_Your goal:_
The answer should consist of the full listing below, repeated exactly and free of pictures.
Segment Start: Data
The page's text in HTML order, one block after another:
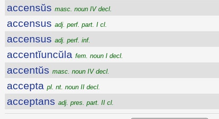
accensŭs masc. noun IV decl.
accensus adj. perf. part. I cl.
accensus adj. perf. inf.
accentĭuncŭla fem. noun I decl.
accentŭs masc. noun IV decl.
accepta pl. nt. noun II decl.
acceptans adj. pres. part. II cl.
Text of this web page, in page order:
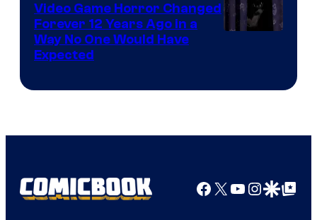
Video Game Horror Changed
Forever 12 Years Ago in a
Way No One Would Have
Expected
Facebook
X YouTube
GoogleGoogle Top
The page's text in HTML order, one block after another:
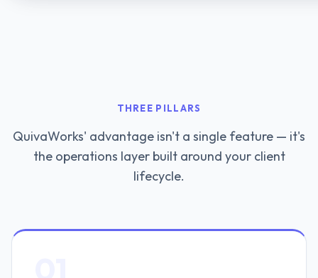
THREE PILLARS
QuivaWorks' advantage isn't a single feature — it's
the operations layer built around your client
lifecycle.
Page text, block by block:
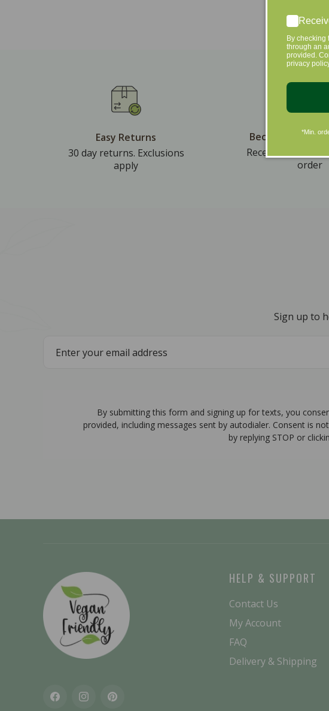
Easy Returns
30 day returns. Exclusions
apply
Become A
Receive 10% off
order
Sign up to
By submitting this form and signing up for texts, you
provided, including messages sent by autodialer. Consent is
by replying STOP or
FacebookInstagramPinterest
HELP & SUPPORT
Contact Us
My Account
FAQ
Delivery & Shipping
By checking
through an
provided.
privacy
*Min.
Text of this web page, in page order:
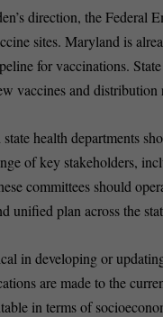
direction, the
sites. Maryland is
for vaccinations.
vaccines and
health departments
of key stakeholders,
committees should
unified plan across the
in developing or
are made to the
in terms of
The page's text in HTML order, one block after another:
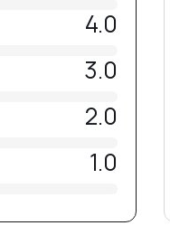
4.0
3.0
2.0
1.0
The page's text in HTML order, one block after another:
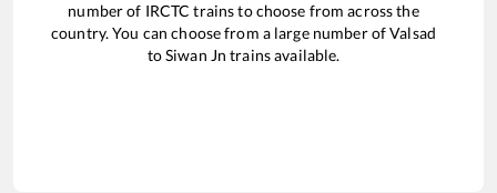
number of IRCTC trains to choose from across the
country. You can choose from a large number ofValsad
toSiwan Jn trains available.
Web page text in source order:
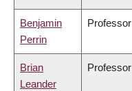
Benjamin
Perrin
Professor
Brian
Leander
Professor
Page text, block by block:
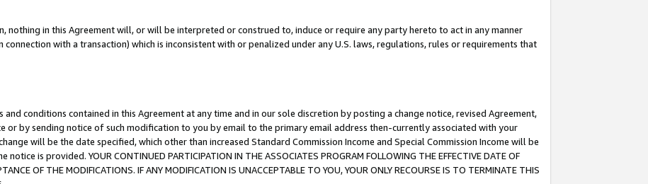
nothing in this Agreement will, or will be interpreted or construed to, induce or require any party hereto to act in any manner
with a transaction) which is inconsistent with or penalized under any U.S. laws, regulations, rules or requirements that
conditions contained in this Agreement at any time and in our sole discretion by posting a change notice, revised Agreement,
or by sending notice of such modification to you by email to the primary email address then-currently associated with your
will be the date specified, which other than increased Standard Commission Income and Special Commission Income will be
is provided. YOUR CONTINUED PARTICIPATION IN THE ASSOCIATES PROGRAM FOLLOWING THE EFFECTIVE DATE OF
OF THE MODIFICATIONS. IF ANY MODIFICATION IS UNACCEPTABLE TO YOU, YOUR ONLY RECOURSE IS TO TERMINATE THIS
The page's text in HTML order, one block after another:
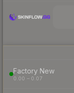
Factory New
0.00 – 0.07
Segment End: Data
_Written answer:_
The page's text in HTML order, one block after another:
accensŭs masc. noun IV decl.
accensus adj. perf. part. I cl.
accensus adj. perf. inf.
accentĭuncŭla fem. noun I decl.
accentŭs masc. noun IV decl.
accepta pl. nt. noun II decl.
acceptans adj. pres. part. II cl.
Text of this web page, in page order:
Video Game Horror Changed
Forever 12 Years Ago in a
Way No One Would Have
Expected
Facebook
X YouTube
GoogleGoogle Top
The page's text in HTML order, one block after another:
THREE PILLARS
QuivaWorks' advantage isn't a single feature — it's
the operations layer built around your client
lifecycle.
Page text, block by block:
Easy Returns
30 day returns. Exclusions
apply
Become A
Receive 10% off
order
Sign up to
By submitting this form and signing up for texts, you
provided, including messages sent by autodialer. Consent is
by replying STOP or
FacebookInstagramPinterest
HELP & SUPPORT
Contact Us
My Account
FAQ
Delivery & Shipping
By checking
through an
provided.
privacy
*Min.
Text of this web page, in page order:
direction, the
sites. Maryland is
for vaccinations.
vaccines and
health departments
of key stakeholders,
committees should
unified plan across the
in developing or
are made to the
in terms of
The page's text in HTML order, one block after another:
4.0
3.0
2.0
1.0
The page's text in HTML order, one block after another:
number of IRCTC trains to choose from across the
country. You can choose from a large number ofValsad
toSiwan Jn trains available.
Web page text in source order:
Benjamin
Perrin
Professor
Brian
Leander
Professor
Page text, block by block:
nothing in this Agreement will, or will be interpreted or construed to, induce or require any party hereto to act in any manner
with a transaction) which is inconsistent with or penalized under any U.S. laws, regulations, rules or requirements that
conditions contained in this Agreement at any time and in our sole discretion by posting a change notice, revised Agreement,
or by sending notice of such modification to you by email to the primary email address then-currently associated with your
will be the date specified, which other than increased Standard Commission Income and Special Commission Income will be
is provided. YOUR CONTINUED PARTICIPATION IN THE ASSOCIATES PROGRAM FOLLOWING THE EFFECTIVE DATE OF
OF THE MODIFICATIONS. IF ANY MODIFICATION IS UNACCEPTABLE TO YOU, YOUR ONLY RECOURSE IS TO TERMINATE THIS
The page's text in HTML order, one block after another:
Factory New
0.00 – 0.07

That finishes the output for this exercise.